One issue common to regression analysis concerns the possible existence of multi-collinearity (or the existence of high correlations) among the predictor variables and how it may inflate the results with unstable estimates of regression coefficients such as an overall significant model with no significant predictors [2
]. In the mixed-effects (or multilevel) models, the implementation of fixed and random effects allows control of the within-subject factor for repeated measures, and the additional stepwise approach allows removal of predictor variables in a systematic fashion, for instance, calculating a variance inflation factor (VIF) to identify collinear predictors to aid the stepwise removal of predictors from the LME models. The VIF represents the proportion of variance in one predictor variable accounted for by all the other predictors in the model. Estimation of VIFs for each predictor and progressive dropping of the predictor with the largest VIF beyond the cutoff criterion can be helpful in dealing with the collinearity of interaction terms. By contrast, Pearson correlation analysis assumes independence of the variables, and only fixed effects are directly examined piecewise without elaborate procedures to take into account how the existing associations/differences among the predictor variables may contribute to (oftentimes inflate) the correlation coefficients. The bivariate Pearson correlation analysis disregards potential correlations and data groupings among variables, which makes it inappropriate for research questions that aim to examine associations between variables that contain built-in differences between experimental conditions or subject groups.

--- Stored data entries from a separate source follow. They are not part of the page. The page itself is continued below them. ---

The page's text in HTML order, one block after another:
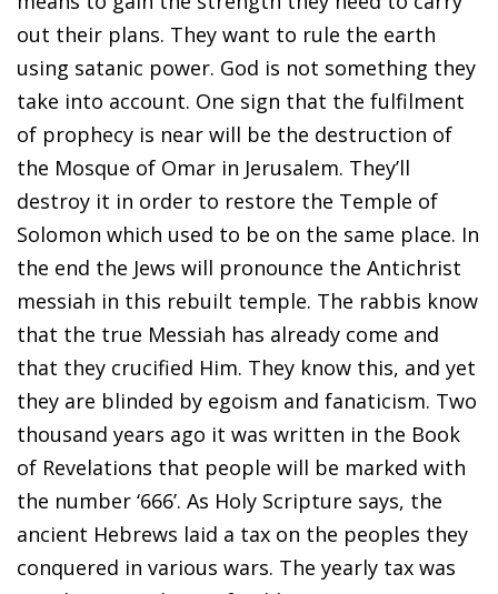
out their plans. They want to rule the earth
using satanic power. God is not something they
take into account. One sign that the fulfilment
of prophecy is near will be the destruction of
the Mosque of Omar in Jerusalem. They’ll
destroy it in order to restore the Temple of
Solomon which used to be on the same place. In
the end the Jews will pronounce the Antichrist
messiah in this rebuilt temple. The rabbis know
that the true Messiah has already come and
that they crucified Him. They know this, and yet
they are blinded by egoism and fanaticism. Two
thousand years ago it was written in the Book
of Revelations that people will be marked with
the number ‘666’. As Holy Scripture says, the
ancient Hebrews laid a tax on the peoples they
conquered in various wars. The yearly tax was
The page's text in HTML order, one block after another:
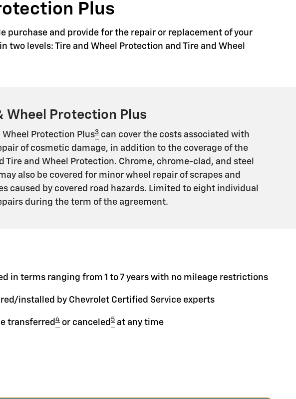
Plus
purchase and provide for the repair or replacement of your
levels: Tire and Wheel Protection and Tire and Wheel
Wheel Protection Plus
Wheel Protection Plus3 can cover the costs associated with
of cosmetic damage, in addition to the coverage of the
Tire and Wheel Protection. Chrome, chrome-clad, and steel
also be covered for minor wheel repair of scrapes and
caused by covered road hazards. Limited to eight individual
during the term of the agreement.
in terms ranging from 1 to 7 years with no mileage restrictions
installed by Chevrolet Certified Service experts
transferred 4 or canceled 5 at any time
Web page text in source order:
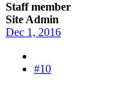
Staff member
Site Admin
Dec 1, 2016
#10
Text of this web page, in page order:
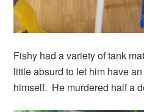
Fishy had a variety of tank
little absurd to let him have
himself. He murdered half a
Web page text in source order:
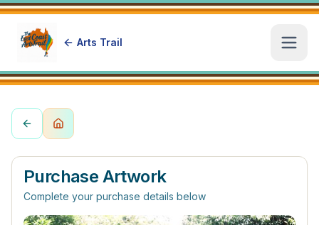
Arts Trail
Purchase Artwork
Complete your purchase details below
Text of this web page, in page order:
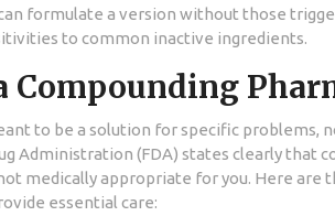
formulate a version without those
to common inactive ingredients.
Compounding
to be a solution for specific problems,
Administration (FDA) states clearly that
medically appropriate for you. Here are
essential care:
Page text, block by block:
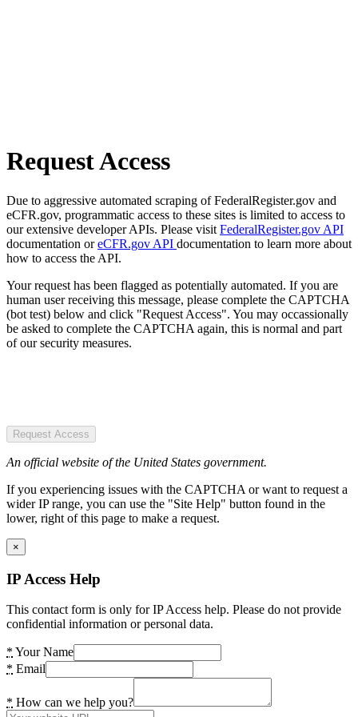
Request Access
Due to aggressive automated scraping of FederalRegister.gov and
eCFR.gov, programmatic access to these sites is limited to access to
our extensive developer APIs. Please visit FederalRegister.gov API
documentation oreCFR.gov API documentation to learn more about
how to access the API.
Your request has been flagged as potentially automated. If you are
human user receiving this message, please complete the CAPTCHA
(bot test) below and click "Request Access". You may occassionally
be asked to complete the CAPTCHA again, this is normal and part
of our security measures.
Request Access
An official website of the United States government.
If you experiencing issues with the CAPTCHA or want to request a
wider IP range, you can use the "Site Help" button found in the
lower, right of this page to make a request.
×
IP Access Help
This contact form is only for IP Access help. Please do not provide
confidential information or personal data.
* Your Name
* Email
* How can we help you?

Although the flexibility in model selection can be considered a strength of LME regression analysis, the number of educated choices a researcher must make while developing and implementing models can be a challenge. For instance, the inclusion of interactions or random effects in LME models affects the regression coefficients and interpretation of fixed effects, which cannot properly be taken into account in the bivariate Pearson correlation analysis. Although stepwise regression methods are available as a systematic approach to choose an appropriate model, it is important for researchers to think deeply about the subject matter in order to determine whether the inclusion and interpretation of specific fixed and random effects are appropriate for the specific research question and study objective.

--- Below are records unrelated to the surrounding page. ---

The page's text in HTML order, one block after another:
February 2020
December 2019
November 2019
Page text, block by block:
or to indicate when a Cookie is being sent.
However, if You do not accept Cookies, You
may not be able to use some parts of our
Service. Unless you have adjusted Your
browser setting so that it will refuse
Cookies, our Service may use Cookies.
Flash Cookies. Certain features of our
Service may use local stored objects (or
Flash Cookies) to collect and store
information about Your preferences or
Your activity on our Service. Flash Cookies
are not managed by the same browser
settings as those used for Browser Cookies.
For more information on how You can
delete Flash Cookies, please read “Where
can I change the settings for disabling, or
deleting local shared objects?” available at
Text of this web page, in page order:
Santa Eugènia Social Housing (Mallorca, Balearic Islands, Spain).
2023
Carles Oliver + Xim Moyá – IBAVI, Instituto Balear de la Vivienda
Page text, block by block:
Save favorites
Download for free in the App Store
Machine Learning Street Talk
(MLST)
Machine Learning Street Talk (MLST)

While the two ERP studies reported here are clearly limited in scope and depth of analysis, the side-by-side comparisons clearly demonstrate the limitations and inappropriateness of the Pearson approach as well as its inflated correlation estimation results for the data sets. Given that multiple analysis techniques (for example, waveform analysis, source localization, time-frequency analysis) can be applied to the same neurophysiological data in cognitive neuroscience research [54
], a cautionary note against the convenient use of the simple Pearson correlation test is necessary when selecting and applying statistical models to interpret brain-behavior correlations (e.g., biomarkers of various diseases and disorders) or correlations among the various brain measures with prior distributions and covariance structure for repeated measures.